By default, Kafka sinks provide [exactly-once processing guarantees](https://kafka.apache.org/documentation/#semantics), which ensures that messages are not duplicated or dropped in failure scenarios.

To achieve this, Materialize stores some internal metadata in an additional
*progress topic*. This topic is shared among all sinks that use a particular
[Kafka connection](/sql/create-connection/#kafka). The name of the progress
topic can be specified when [creating a
connection](/sql/create-connection/#kafka); otherwise, a default name of
`_materialize-progress-{REGION ID}-{CONNECTION ID}` is used. In either case,
Materialize will attempt to create the topic if it does not exist. The contents
of this topic are not user-specified.

#### End-to-end exactly-once processing

Exactly-once semantics are an end-to-end property of a system, but Materialize
only controls the initial produce step. To ensure _end-to-end_ exactly-once
message delivery, you should ensure that:

- The broker is configured with replication factor greater than 3, with unclean
  leader election disabled (`unclean.leader.election.enable=false`).
- All downstream consumers are configured to only read committed data
  (`isolation.level=read_committed`).
- The consumers' processing is idempotent, and offsets are only committed when
  processing is complete.

For more details, see [the Kafka documentation](https://kafka.apache.org/documentation/).

### Partitioning

By default, Materialize assigns a partition to each message using the following
strategy:

  1. Encode the message's key in the specified format.
  2. If the format uses a Confluent Schema Registry, strip out the
     schema ID from the encoded bytes.
  3. Hash the remaining encoded bytes using [SeaHash].
  4. Divide the hash value by the topic's partition count and assign the
     remainder as the message's partition.

If a message has no key, all messages are sent to partition 0.

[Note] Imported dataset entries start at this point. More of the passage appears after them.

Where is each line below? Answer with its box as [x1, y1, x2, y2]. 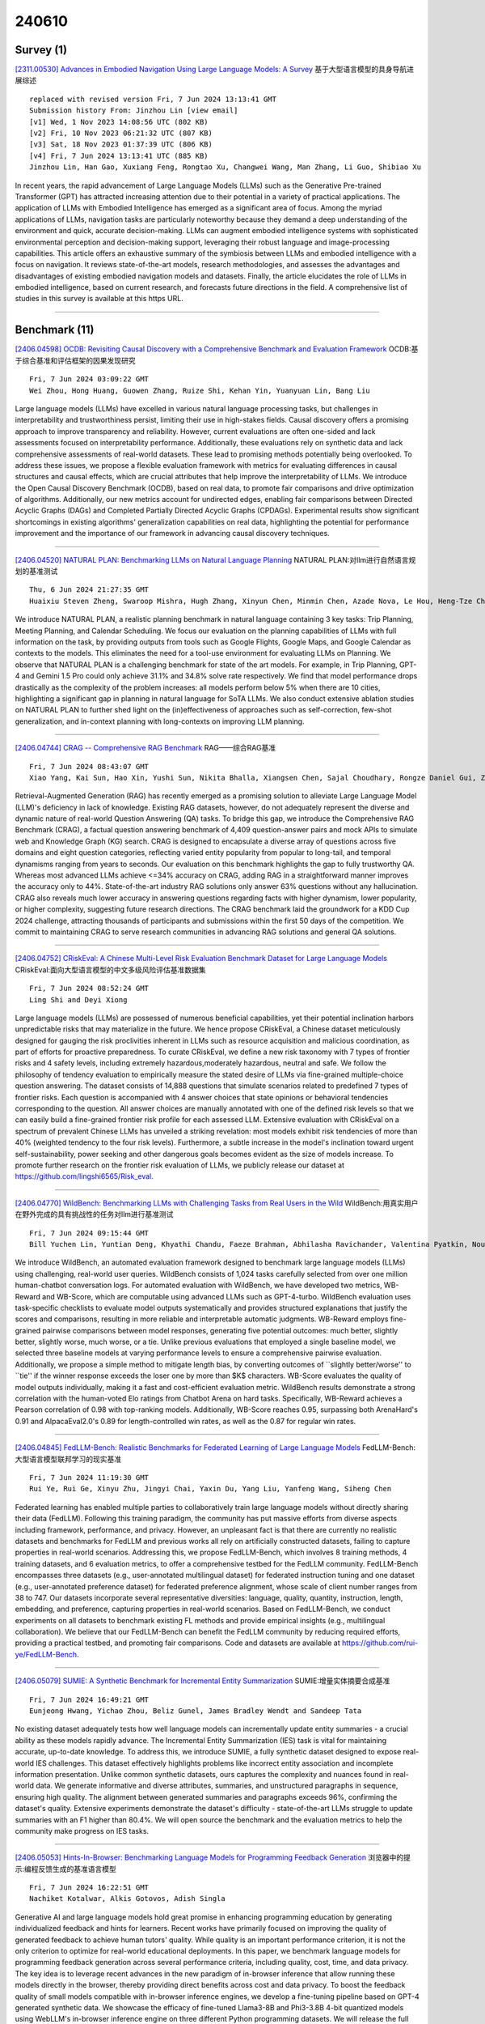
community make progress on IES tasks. [15, 1826, 150, 1835]
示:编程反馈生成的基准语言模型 [15, 1864, 117, 1873]
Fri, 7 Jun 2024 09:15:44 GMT [29, 1228, 150, 1238]
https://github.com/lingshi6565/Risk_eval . [15, 1171, 154, 1181]
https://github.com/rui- [341, 1638, 419, 1648]
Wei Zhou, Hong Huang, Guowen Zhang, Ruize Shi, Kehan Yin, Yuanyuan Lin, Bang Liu [29, 385, 371, 395]
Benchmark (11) [15, 323, 95, 337]
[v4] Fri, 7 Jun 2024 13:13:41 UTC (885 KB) [29, 151, 209, 160]

To configure a custom partitioning strategy, you can use the `PARTITION BY`
option. This option allows you to specify a SQL expression that computes a hash
for each message, which determines what partition to assign to the message:

```sql
-- General syntax.
CREATE SINK ... INTO KAFKA CONNECTION <name> (PARTITION BY = <expression>) ...;

-- Example.
CREATE SINK ... INTO KAFKA CONNECTION <name> (
    PARTITION BY = kafka_murmur2(name || address)
) ...;
```

The expression:
  * Must have a type that can be assignment cast to [`uint8`].
  * Can refer to any column in the sink's underlying relation when using the
    [upsert envelope](/sql/create-sink/kafka#upsert-envelope).
  * Can refer to any column in the sink's key when using the
    [Debezium envelope](/sql/create-sink/kafka#debezium-envelope).

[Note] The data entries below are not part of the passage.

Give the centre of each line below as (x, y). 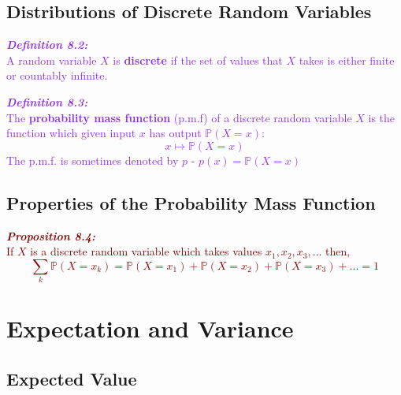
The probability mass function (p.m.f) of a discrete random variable (179, 117)
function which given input (71, 133)
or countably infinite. (57, 75)
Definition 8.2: (47, 45)
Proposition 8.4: (51, 235)
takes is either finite (347, 60)
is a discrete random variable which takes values (146, 251)
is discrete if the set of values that (198, 60)

Materialize uses the computed hash value to assign a partition to each message
as follows:

  1. If the hash is `NULL` or computing the hash produces an error, assign
     partition 0.
  2. Otherwise, divide the hash value by the topic's partition count and assign
     the remainder as the message's partition (i.e., `partition_id = hash %
     partition_count`).

Materialize provides several [hash functions](/sql/functions/#hash-functions)
which are commonly used in Kafka partition assignment:

  * `crc32`
  * `kafka_murmur2`
  * `seahash`

For a full example of using the `PARTITION BY` option, see [Custom
partioning](/sql/create-sink/kafka#custom-partitioning).

### Kafka transaction markers

Materialize uses <a href="https://www.confluent.io/blog/transactions-apache-kafka/" >Kafka
transactions</a>. When
Kafka transactions are used, special control messages known as <strong>transaction
markers</strong> are published to the topic. Transaction markers inform both the broker
and clients about the status of a transaction. When a topic is read using a
standard Kafka consumer, these markers are not exposed to the application, which
can give the impression that some offsets are being skipped.